US opposition as Sudan’s Al Bashir visits China
President Omar Al Bashir of Sudan arrived in China on Tuesday and was welcomed by Chinese President Xi Jinping as “an old friend”. The USA voiced its opposition to the country inviting the accused war criminal, but China’s Foreign Ministry defended the invitation. Activist groups are baffled that Al Bashir was able to travel, and plans to attend a UN session later this month.
President Omar Al Bashir of Sudan arrived in China on Tuesday and was welcomed by Chinese President Xi Jinping as “an old friend”. The USA voiced its opposition to the country inviting the accused war criminal, but China’s Foreign Ministry defended the invitation. Activist groups are baffled that Al Bashir was able to travel there, and plans to attend a UN session later this month.
Meeting in Beijing’s cavernous Great Hall of the People, Xi lauded the partnership between the two countries. “You are an old friend of the Chinese people,” Xi told Al Bashir, according to a pool report. “China and Sudan are like two brothers that are also good friends and partners. Mr Bashir coming to China shows our partnership is strong.”
Al Bashir himself said he was very happy to have been invited to the parade to mark the defeat of Japan and the end of World War II, which happens on Thursday and will see 12,000 troops marching through the centre of China's capital city.
The Sudanese president was indicted by the International Criminal Court (ICC) for war crimes and crimes against humanity in 2009 and on genocide charges in 2010, all related to the conflict in the Darfur region.
States that are members of the ICC are obliged to act on arrest warrants. China and the USA are not signatories to the ICC but both are permanent members of the UN Security Council, which referred the Darfur case to the court.

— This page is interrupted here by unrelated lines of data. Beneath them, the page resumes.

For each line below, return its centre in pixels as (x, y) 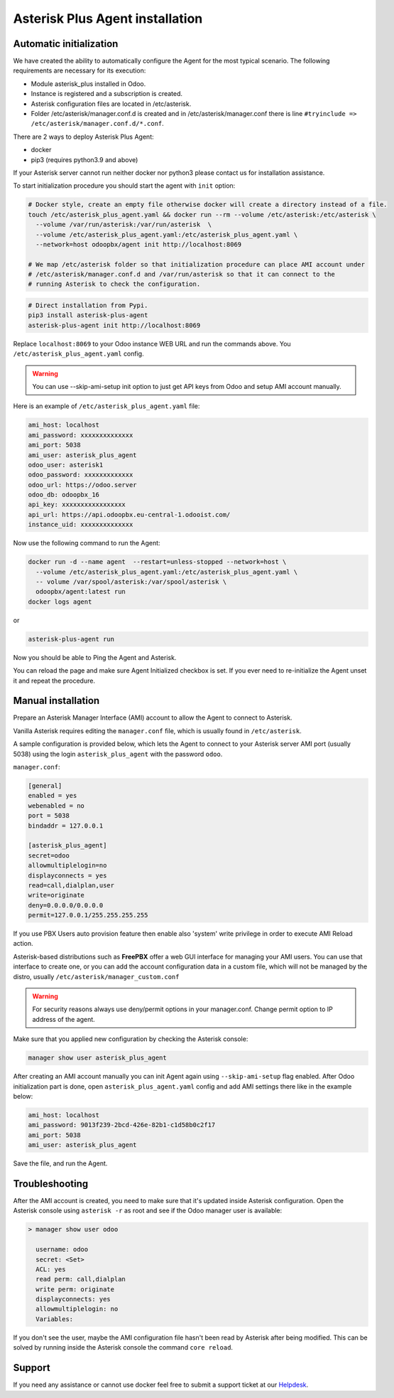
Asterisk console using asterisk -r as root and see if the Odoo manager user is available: (148, 1211)
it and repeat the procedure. (54, 681)
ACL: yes (51, 1269)
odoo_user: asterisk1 (66, 465)
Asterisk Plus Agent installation (108, 18)
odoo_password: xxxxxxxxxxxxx (81, 475)
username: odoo (62, 1249)
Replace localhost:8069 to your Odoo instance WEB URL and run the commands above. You (152, 343)

Chinese Foreign Ministry spokesman Hua Chunying told reporters that, as China is not a member of the ICC, relevant issues will be handled “on the basis of the basic principles of international law”, without elaborating.
Leaders of 30 countries, including Russia and Venezuela, will attend China’s World War II parade. President Obama was among the Western leaders who declined invitations.
Plans for New York summit
Speaking in Washington on Monday, US State Department spokesman Mark Toner told reporters that the USA continues to believe Al Bashir should not be welcome to travel until he faces justice. “We oppose invitations, facilitation or support for travel by persons subject to outstanding ICC warrants.”

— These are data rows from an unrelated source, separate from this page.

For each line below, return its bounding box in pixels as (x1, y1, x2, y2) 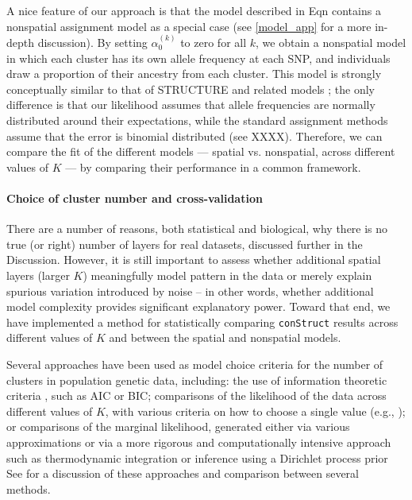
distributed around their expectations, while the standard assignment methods (6, 111, 388, 128)
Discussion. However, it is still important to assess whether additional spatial (6, 251, 381, 268)
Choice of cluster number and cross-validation (6, 189, 263, 206)
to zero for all (180, 34, 247, 50)
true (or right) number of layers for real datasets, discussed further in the (6, 235, 363, 252)
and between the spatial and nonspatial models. (109, 329, 341, 346)
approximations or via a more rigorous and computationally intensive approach (6, 433, 391, 450)
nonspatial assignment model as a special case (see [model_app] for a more (6, 17, 372, 34)

Toner said in a daily press briefing on 4 August that he was unaware that the accused war criminal planned to attend the United Nations summit after the annual General Assembly near the end of September. News of Al Bashir’s plan to participate first emerged on 3 August when his name appeared on the provisional itinerary of speakers. When asked whether Al Bashir would be attending the summit, Sudan’s Deputy UN Ambassador Hassan Hamid Hassan said: “Yes” but gave no further details.

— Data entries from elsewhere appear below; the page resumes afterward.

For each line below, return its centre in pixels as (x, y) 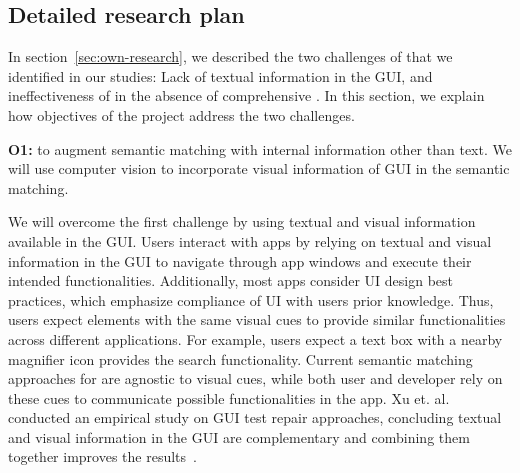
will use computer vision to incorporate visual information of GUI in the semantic (259, 168)
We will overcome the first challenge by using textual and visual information (242, 221)
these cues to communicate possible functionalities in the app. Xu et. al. (229, 397)
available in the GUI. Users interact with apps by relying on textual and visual (250, 240)
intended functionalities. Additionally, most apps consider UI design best (231, 280)
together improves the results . (102, 456)
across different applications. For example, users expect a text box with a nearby (255, 338)
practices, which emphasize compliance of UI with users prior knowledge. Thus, (251, 299)
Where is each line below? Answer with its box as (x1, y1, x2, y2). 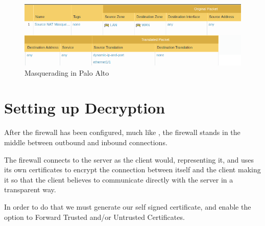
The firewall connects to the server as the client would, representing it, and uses (4, 154, 254, 165)
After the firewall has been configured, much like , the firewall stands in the (4, 127, 240, 138)
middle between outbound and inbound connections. (4, 137, 167, 147)
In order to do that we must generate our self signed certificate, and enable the (4, 201, 251, 212)
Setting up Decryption (4, 97, 165, 118)
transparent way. (4, 184, 56, 195)
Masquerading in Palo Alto (25, 67, 109, 78)
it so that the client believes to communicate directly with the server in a (4, 174, 233, 185)
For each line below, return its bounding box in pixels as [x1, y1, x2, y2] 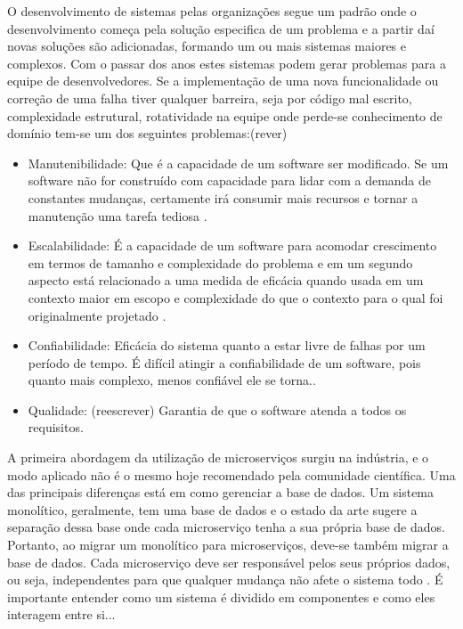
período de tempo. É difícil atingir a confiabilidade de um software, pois [28, 353, 421, 372]
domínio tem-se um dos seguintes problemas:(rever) [7, 124, 288, 143]
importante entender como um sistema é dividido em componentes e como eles [7, 587, 435, 606]
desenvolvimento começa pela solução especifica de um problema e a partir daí [7, 19, 435, 37]
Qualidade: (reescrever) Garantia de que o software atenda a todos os [28, 400, 407, 419]
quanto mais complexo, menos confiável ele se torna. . [28, 371, 316, 389]
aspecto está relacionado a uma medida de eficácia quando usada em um [28, 271, 424, 290]
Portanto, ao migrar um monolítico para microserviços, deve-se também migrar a [7, 535, 449, 554]

The USA, as the United Nations’ host country, is obliged by treaty to issue visas to visiting heads of state, even those it finds distasteful. Toner said the next day that he was unaware a visa had been requested, but that they have been “very clear how we feel about the president of Sudan and that he’s wanted for crimes, and we want to see him held accountable.”
Right groups outraged
“It is outrageous that anyone would welcome him into their border without arresting him,” Tom Andrews, president of the Save Darfur Coalition, a Washington-based advocacy group, told the NY Times on Thursday.
Elise Keppler, acting director of the International Justice Program at Human Rights Watch (HRW), said that “Omar Al Bashir should be in The Hague facing justice, not in China celebrating at their World War II event.”
The Save Darfur Coalition, Andrews said, has begun to “lay the legal groundwork” for Al Bashir’s possible arrest in the US, should he go through with his plan to attend the UN summit in New York.
Al Bashir’s travels
Al Bashir, who rejects the authority of the ICC, has managed to travel within Africa and the Middle East. He last travelled to China, which has significant interests in Sudan’s oil sector and supports his government, in 2011.
Last June, however, he was forced to flee an African Union summit in South Africa, after the country’s high court ruled that he should be banned from leaving pending the outcome of a hearing on his possible arrest.